SQL treats tables (i.e. sets of records) as atomic data, which is not composed of more basic atomic data. SQL data also lacks composability, and the set of sets and record of records do not exist in SQL. In SQL, records must be attached to tables and cannot exist independently, which means members must be attached to sets. Disassembling set members is meaningless because there is no corresponding data type to carry them. The so-called disassembly actually is conducted by the filtering operation like WHERE, which seems a bit convoluted. Filtering operation is essentially calculating subsets, and the result is still a table (set), and a single record is essentially a table with only one record (set with only one member). This data organization method of SQL is very inflexible and lacks discreteness.

Almost all high-level languages naturally support discreteness, while SQL does not.


Discreteness is a natural characteristic, and things naturally develop from simplicity to complexity, which is in line with people’s natural thinking. The business logic is not entirely focused on the overall set, but there are many operations that target specific set members or separated data outside the set. The lack of discreteness will increase the difficulty of operations on these data that are not the overall set, which means there will be “detours”.

Take a simple example of structured data: for example, to list employees whose age and income are both greater than John, and to write SQL naturally, it would be as follows:

WITH A AS (SELECT * FROM employee WHERE name=...)
SELECT * FROM employee WHERE age>A.age AND salary>A.salary

But unfortunately, this SQL is illegal, and the latter half needs to be written using JOIN:

SELECT T.* FROM employee T,A WHERE T.age>A.age AND T.salary>A.salary

A bit convoluted, right? This can be used to understand the difference between tables and records in SQL, as there is no data type that can hold records.

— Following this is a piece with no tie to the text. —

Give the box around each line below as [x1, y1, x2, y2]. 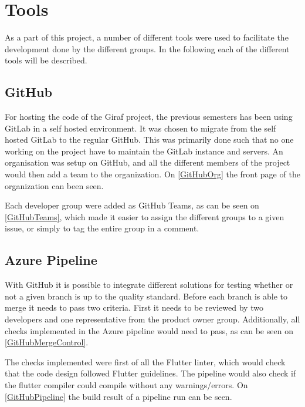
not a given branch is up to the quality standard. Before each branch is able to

Java’s support for set operations on structured data is not good, so we will use SPL with better set characteristics to implement the same operation:

a = employee.select@1(name==...)
employee.select( age>a.age && salary>a.salary )

This is natural thinking.


Set orientation is a syntactic form that corresponds to the complexity of the code; Discreteness is a data model that corresponds to the difficulty of the code; The code written in Java without set orientation is very complex, while the code written in SQL without discreteness may not be very long, but it will be very convoluted and more difficult.

The difficulty of SQL is almost always caused by the lack of discreteness. Without a set of sets, SQL cannot maintain grouped subsets during grouping and must force aggregation, and SQL’s set-orientation is not thorough. There are no separate records and sets composed of them, and only foreign keys can be used to represent the association relationships between data. The code is cumbersome and difficult to understand, and the computational performance is poor. SQL, which lacks discreteness, cannot use intuitive reference mechanisms to describe associations. Specifically, without the support of discreteness, it is difficult for SQL to describe ordered calculation. Ordered calculation is a typical combination of discreteness and set: the order of members is only meaningful when they are in a set, this requires set; During ordered calculation, it requires to differentiate each member from adjacent members, and this emphasizes discreteness.

Due to space limitations, we will not delve into these issues in detail here. We will discuss them one by one in the future.

We need a language that combines set orientation and discreteness, while having both the advantages of SQL and Java. Well, that’s why we have invented esProc SPL, and also why the theoretical system of SPL is called discrete datasets.